# Mo chuckeyes



## Captain Morgan (Dec 1, 2006)

Love these things....Larry's post led me to check, and sure
enough, the grocery store had some!

Some Aussie Steak rub from Carolines, and
a little jaccarding...


















a little sauce, and good cheap eatin...


----------



## wittdog (Dec 1, 2006)

Must have steak.....looks good cappy.


----------



## LarryWolfe (Dec 1, 2006)

YUM!!!  Cappy, we're gonna have to cook those for SOTB in April!


----------



## Cliff H. (Dec 1, 2006)

That looks gooooooood.


----------



## ScottyDaQ (Dec 1, 2006)

Looks great!

WTF did you tenderize em? They're plenty tender! Or was it just to get the rub inside?


----------



## Captain Morgan (Dec 1, 2006)

I always tenderize the big fat pieces and "silver skin" stuff.
While doing that, I hit the whole piece, gets the rub in, and
you can never have meat that's too tender.
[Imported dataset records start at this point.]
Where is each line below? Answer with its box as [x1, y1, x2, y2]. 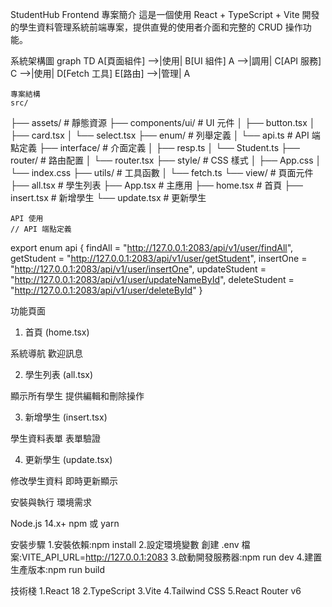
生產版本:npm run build [10, 564, 106, 575]
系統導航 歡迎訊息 [10, 348, 83, 359]
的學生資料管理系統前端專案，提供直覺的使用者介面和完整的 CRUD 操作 [10, 21, 303, 33]
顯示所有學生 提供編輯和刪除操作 [10, 390, 145, 402]
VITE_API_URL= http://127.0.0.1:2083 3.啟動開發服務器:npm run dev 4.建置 [21, 551, 323, 563]
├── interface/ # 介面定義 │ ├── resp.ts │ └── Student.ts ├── [38, 142, 300, 153]
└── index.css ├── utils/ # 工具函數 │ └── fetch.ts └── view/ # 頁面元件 [10, 167, 314, 178]
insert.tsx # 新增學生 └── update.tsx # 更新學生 [10, 192, 207, 203]
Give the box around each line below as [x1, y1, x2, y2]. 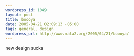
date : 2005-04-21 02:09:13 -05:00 [5, 21, 79, 27]
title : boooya [5, 17, 36, 22]
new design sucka [5, 45, 44, 51]
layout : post [5, 12, 33, 17]
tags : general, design [5, 26, 54, 32]
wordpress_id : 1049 [5, 7, 47, 13]
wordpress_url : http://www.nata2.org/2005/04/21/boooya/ [5, 31, 129, 36]
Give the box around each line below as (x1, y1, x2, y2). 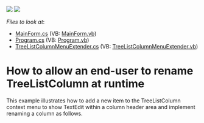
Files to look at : (6, 18, 45, 25)
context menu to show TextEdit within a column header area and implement (6, 103, 196, 110)
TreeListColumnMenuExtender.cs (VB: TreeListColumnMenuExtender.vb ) (15, 43, 199, 50)
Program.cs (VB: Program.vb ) (15, 36, 90, 44)
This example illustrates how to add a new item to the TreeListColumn (6, 97, 181, 104)
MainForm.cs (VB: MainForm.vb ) (15, 30, 97, 37)
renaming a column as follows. (6, 110, 83, 117)
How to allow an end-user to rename (6, 64, 194, 78)
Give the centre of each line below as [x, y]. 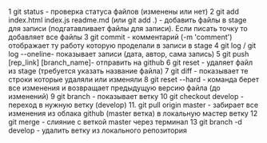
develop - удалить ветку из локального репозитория [98, 130]
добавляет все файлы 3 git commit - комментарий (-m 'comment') [120, 37]
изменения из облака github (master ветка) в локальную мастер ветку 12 [133, 113]
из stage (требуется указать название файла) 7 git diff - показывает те [128, 71]
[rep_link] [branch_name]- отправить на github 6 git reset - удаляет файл [131, 62]
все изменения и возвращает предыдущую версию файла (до [115, 88]
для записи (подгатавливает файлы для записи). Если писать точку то [128, 28]
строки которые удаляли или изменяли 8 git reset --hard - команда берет [134, 79]
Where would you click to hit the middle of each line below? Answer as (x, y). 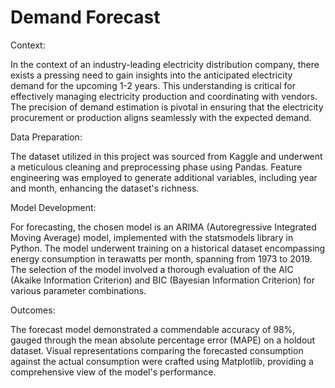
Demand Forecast (85, 17)
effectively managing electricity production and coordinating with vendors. (164, 96)
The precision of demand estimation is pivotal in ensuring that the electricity (167, 107)
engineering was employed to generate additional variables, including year (164, 177)
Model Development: (53, 207)
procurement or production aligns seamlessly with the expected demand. (161, 117)
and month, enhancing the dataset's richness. (105, 188)
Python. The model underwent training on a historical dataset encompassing (168, 248)
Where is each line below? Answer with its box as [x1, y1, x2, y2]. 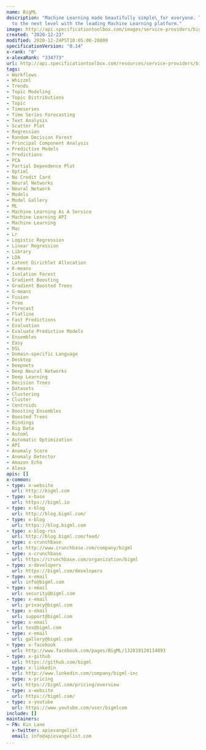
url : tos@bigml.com [12, 625, 62, 631]
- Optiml [6, 169, 29, 175]
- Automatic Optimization [6, 437, 72, 443]
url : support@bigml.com [12, 613, 72, 619]
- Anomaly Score [6, 448, 48, 454]
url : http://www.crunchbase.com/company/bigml [12, 545, 133, 551]
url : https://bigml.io [12, 499, 70, 506]
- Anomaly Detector [6, 454, 56, 460]
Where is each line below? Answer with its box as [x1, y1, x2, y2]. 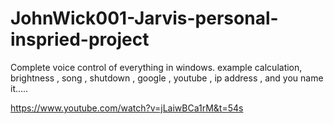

One time when I lived in the mountains of NC, a guy took
a cow to be butchered...my dad was a minister, and the
guy brought us what I guess was the tenderloin...I'll
never forget cutting that steak with a fork. 

I likes my tender.


----------



## john a (Dec 1, 2006)

They looked good on the grill but even better on the plate, almost like rib eyes. Good job Captain.  8)


----------



## Bill The Grill Guy (Dec 1, 2006)

Eww Cappy, that is some fine looking beef you gots there.


----------



## ScottyDaQ (Dec 1, 2006)

Bill The Grill Guy said:
			
		

> Eww Cappy, that is some fine looking beef you gots there.



Eww?


----------



## Bruce B (Dec 1, 2006)

Good job Jim, gonna have to look for them up here, don't ever remember seeing chuck eyes before.


----------



## ScottyDaQ (Dec 1, 2006)

Bruce B said:
			
		

> Good job Jim, gonna have to look for them up here, don't ever remember seeing chuck eyes before.



Just talk to the Butcher and ask for the steaks that Cappy invented.


----------



## LarryWolfe (Dec 1, 2006)

ScottyDaQ said:
			
		

> Just talk to the Butcher and ask for the steaks that Cappy invented.



yeah they'll be the one's that say "Miller Lite"!


----------



## Captain Morgan (Dec 2, 2006)

Bruce, they aren't always easy to find.  Make sure it's
chuck eye, not chuck steaks.


----------



## ScottyDaQ (Dec 2, 2006)

Captain Morgan said:
			
		

> Bruce, they aren't always easy to find.  Make sure it's
> chuck eye, *not chuck steaks*.



Yeah, the steaks are very tough !!


----------



## john a (Dec 4, 2006)

I looked for them here, no luck.


----------



## ScottyDaQ (Dec 4, 2006)

oct_97 said:
			
		

> I looked for them here, no luck.



Tell the meat person to save em for ya!


----------



## bigwheel (Dec 4, 2006)

Speaking of Jaccarding...yall misssing the boat if you dont jump on that deal at Tom Thumb for big fat boneless round steak for 1.49 no limit. Snagged three today.  Figger it be CFS for supper tomorrow night.  Now I own one of them Jaccardi thangs and I have tried to use it for its intended purpose..but I just dont think they worth a flip.  I gonna tenderize it up like my Mama taught me.  Beat the heck out it with the sharp edge of an Old Hickory butcher knife and flip it over and repeat the process. I aint gonna Jack with the Jaccard gizmo. 

bigwheel




			
				Captain Morgan said:
			
		

> Love these things....Larry's post led me to check, and sure
> enough, the grocery store had some!
> 
> Some Aussie Steak rub from Carolines, and
> ...


----------